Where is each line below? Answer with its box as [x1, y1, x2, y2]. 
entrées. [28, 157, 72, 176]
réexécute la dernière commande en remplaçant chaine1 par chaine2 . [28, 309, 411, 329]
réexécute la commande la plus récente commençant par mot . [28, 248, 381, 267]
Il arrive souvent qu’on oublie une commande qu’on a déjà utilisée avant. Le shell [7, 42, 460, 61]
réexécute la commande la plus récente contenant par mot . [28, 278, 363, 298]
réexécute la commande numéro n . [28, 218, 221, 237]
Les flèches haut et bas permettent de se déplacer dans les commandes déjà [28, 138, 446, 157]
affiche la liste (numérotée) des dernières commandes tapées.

◆ Task directions ◆
Retype exactly the span of lines from the one with "réexécute la dernière" through the one with "Il arrive souvent"; include both ends and omit the rest of the material.

◆ Result of this task ◆
réexécute la dernière commande en remplaçant chaine1 par chaine2 . [28, 309, 411, 329]
réexécute la commande la plus récente commençant par mot . [28, 248, 381, 267]
Il arrive souvent qu’on oublie une commande qu’on a déjà utilisée avant. Le shell [7, 42, 460, 61]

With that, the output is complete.